9 Wird durch Zahlungsbelege nur ein Gesamtpreis für Unterkunft und Verpflegung nachgewiesen und lässt sich der Preis für die Verpflegung nicht feststellen (z. B. Tagungspauschale), so ist dieser Gesamtpreis zur Ermittlung der Übernachtungskosten zu kürzen. Als Kürzungsbeträge sind dabei

– für Frühstück 20 Prozent,
– für Mittag- und Abendessen jeweils 40 Prozent

der für den Unterkunftsort maßgebenden Verpflegungspauschale bei einer Auswärtstätigkeit mit einer Abwesenheitsdauer von mindestens 24 Stunden anzusetzen.

Beispiel 11
Im Rahmen einer betrieblich veranlassten Auswärtstätigkeit übernachtet der Steuerpflichtige im Hotel. Das Hotel stellt 100 Euro inkl. Frühstück in Rechnung. Der Steuerpflichtige kann für den An- und Abreisetag jeweils eine Verpflegungspauschale von 12 Euro als Betriebsausgabe abziehen. Daneben können die Übernachtungskosten i. H. v. 95,20 Euro (100 Euro abzgl. 4,80 Euro) abgezogen werden. Der Kostenanteil für das Frühstück (anzusetzen mit 4,80 Euro) ist vom Betriebsausgabenabzug ausgeschlossen.

10 Die Verpflegungspauschalen sind nicht nach § 9 Abs. 4a Satz 8 EStG zu kürzen, auch wenn von dritter Seite Mahlzeiten unentgeltlich oder verbilligt zur Verfügung gestellt werden.

3. Mehraufwendungen bei doppelter Haushaltsführung

11 Die lohnsteuerlichen Regelungen zu den Mehraufwendungen bei doppelter Haushaltsführung sind dem Grunde und der Höhe nach entsprechend anzuwenden.
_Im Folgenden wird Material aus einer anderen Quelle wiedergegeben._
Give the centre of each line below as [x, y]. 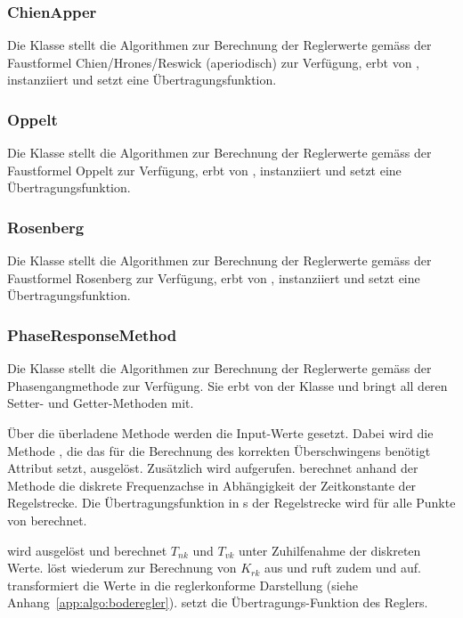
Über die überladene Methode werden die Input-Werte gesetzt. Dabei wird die [220, 433]
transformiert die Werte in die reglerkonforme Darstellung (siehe [183, 585]
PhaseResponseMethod [92, 334]
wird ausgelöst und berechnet [87, 550]
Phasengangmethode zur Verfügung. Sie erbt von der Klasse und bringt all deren [227, 385]
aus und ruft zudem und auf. [343, 568]
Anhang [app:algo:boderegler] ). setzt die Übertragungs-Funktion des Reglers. [218, 602]
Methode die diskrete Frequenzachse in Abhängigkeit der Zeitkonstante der [212, 485]
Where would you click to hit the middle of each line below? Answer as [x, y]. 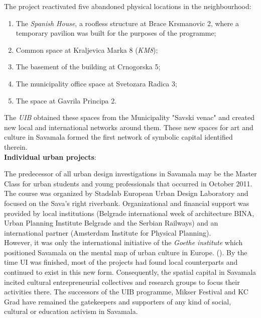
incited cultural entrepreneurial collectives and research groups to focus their [122, 282]
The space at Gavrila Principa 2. [66, 100]
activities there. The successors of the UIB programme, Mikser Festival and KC [126, 292]
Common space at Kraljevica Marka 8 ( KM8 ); [87, 49]
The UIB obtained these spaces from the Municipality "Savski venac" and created [129, 117]
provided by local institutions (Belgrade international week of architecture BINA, [129, 213]
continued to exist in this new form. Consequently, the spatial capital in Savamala [130, 272]
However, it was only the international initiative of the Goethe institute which [123, 242]
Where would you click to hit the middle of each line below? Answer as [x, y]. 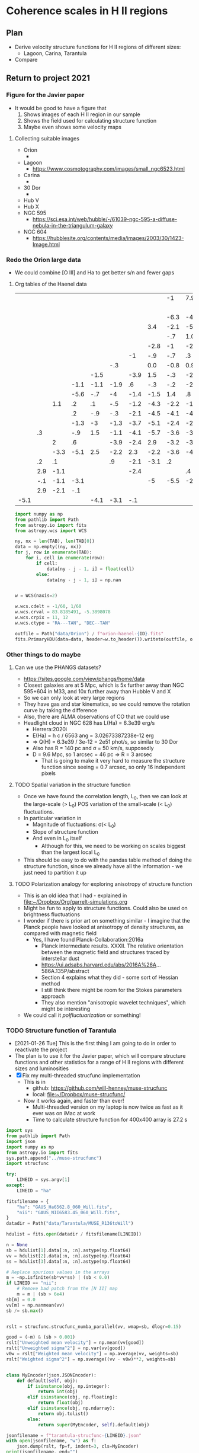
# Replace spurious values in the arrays [58, 1272]
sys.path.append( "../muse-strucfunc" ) [54, 1158]
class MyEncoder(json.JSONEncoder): [51, 1375]
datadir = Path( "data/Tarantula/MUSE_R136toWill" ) [70, 1224]
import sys [20, 1131]
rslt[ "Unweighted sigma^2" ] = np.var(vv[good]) [66, 1348]
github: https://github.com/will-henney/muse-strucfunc [100, 1088]
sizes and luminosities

Zu den Mehraufwendungen bei doppelter Haushaltsführung zählen Fahrtkosten aus Anlass der Wohnungswechsel zu Beginn und am Ende der doppelten Haushaltsführung sowie für wöchentliche Heimfahrten an den Ort des eigenen Hausstandes oder Aufwendungen für wöchentliche Familien-Ferngespräche, Verpflegungsmehraufwendungen, Aufwendungen für die Zweitwohnung und Umzugskosten.

Quelle: BMF, Schreiben (koordinierter Ländererlass) IV C 6 – S-2145 / 10 / 10005 :001 vom 04.07.2014 (Entwurf)

Steuerabzug vom Arbeitslohn bei unbeschränkt einkommensteuer-(lohnsteuer-)pflichtigen Künstlern und verwandten Berufen

Nachweis der Unternehmereigenschaft

BMF, Schreiben (koordinierter Ländererlass) IV C 5 – S-2332 / 0-07 vom 09.07.2014

Im Einvernehmen mit den obersten Finanzbehörden der Länder wird die Anlage zum BMF-Schreiben vom 5. Oktober 1990 (BStBl I 1990, Seite 638) wie in der Anlage dargestellt neugefasst. Die bisherige Aussage zur Unternehmereigenschaft nach dem Umsatzsteuergesetz wurde gestrichen.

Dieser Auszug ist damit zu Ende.